─── DATA SECTION ───

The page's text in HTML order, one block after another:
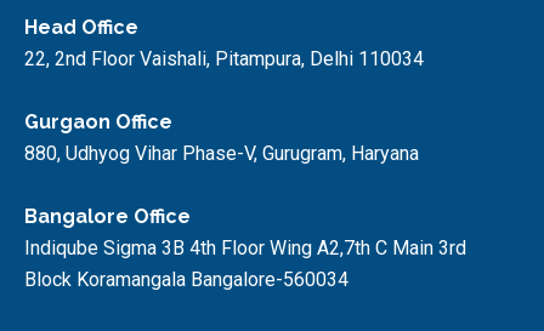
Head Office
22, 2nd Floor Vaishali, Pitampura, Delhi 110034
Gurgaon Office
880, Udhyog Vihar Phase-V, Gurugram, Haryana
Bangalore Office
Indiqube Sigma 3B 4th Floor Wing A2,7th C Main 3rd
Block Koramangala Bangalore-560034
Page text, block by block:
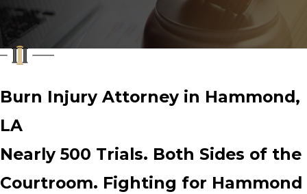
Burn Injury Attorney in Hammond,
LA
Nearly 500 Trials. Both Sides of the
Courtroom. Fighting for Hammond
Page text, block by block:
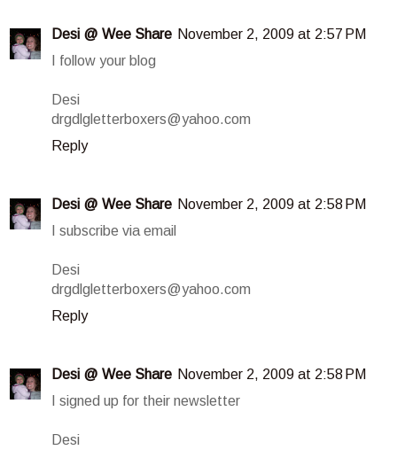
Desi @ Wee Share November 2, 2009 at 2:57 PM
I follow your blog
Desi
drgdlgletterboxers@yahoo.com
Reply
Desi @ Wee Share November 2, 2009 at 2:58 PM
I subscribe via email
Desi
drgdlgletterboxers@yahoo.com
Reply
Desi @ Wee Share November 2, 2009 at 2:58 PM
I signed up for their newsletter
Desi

───
─── DATA SECTION ───

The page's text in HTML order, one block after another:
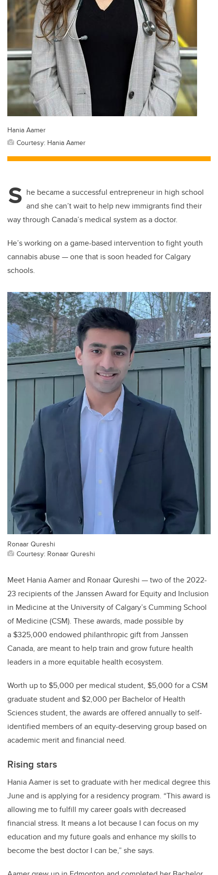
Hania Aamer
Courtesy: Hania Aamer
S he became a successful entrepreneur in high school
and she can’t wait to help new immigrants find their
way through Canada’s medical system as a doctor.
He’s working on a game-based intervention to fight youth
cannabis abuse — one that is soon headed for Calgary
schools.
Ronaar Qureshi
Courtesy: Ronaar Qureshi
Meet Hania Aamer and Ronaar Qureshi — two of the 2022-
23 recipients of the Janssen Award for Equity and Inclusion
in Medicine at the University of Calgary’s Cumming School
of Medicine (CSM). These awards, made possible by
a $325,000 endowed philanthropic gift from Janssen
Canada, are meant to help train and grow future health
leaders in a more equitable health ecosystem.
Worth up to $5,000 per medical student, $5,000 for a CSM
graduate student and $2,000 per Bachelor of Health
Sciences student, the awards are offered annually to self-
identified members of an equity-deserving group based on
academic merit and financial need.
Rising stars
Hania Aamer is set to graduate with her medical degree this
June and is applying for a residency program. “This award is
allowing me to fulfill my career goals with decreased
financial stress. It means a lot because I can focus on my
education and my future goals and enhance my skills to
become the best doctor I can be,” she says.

───

— TASK DIRECTIONS —
In the listing above, find the lines holding the word "student" and copy them.

— EXERCISE SOLUTION —
Worth up to $5,000 per medical student, $5,000 for a CSM
graduate student and $2,000 per Bachelor of Health
Sciences student, the awards are offered annually to self-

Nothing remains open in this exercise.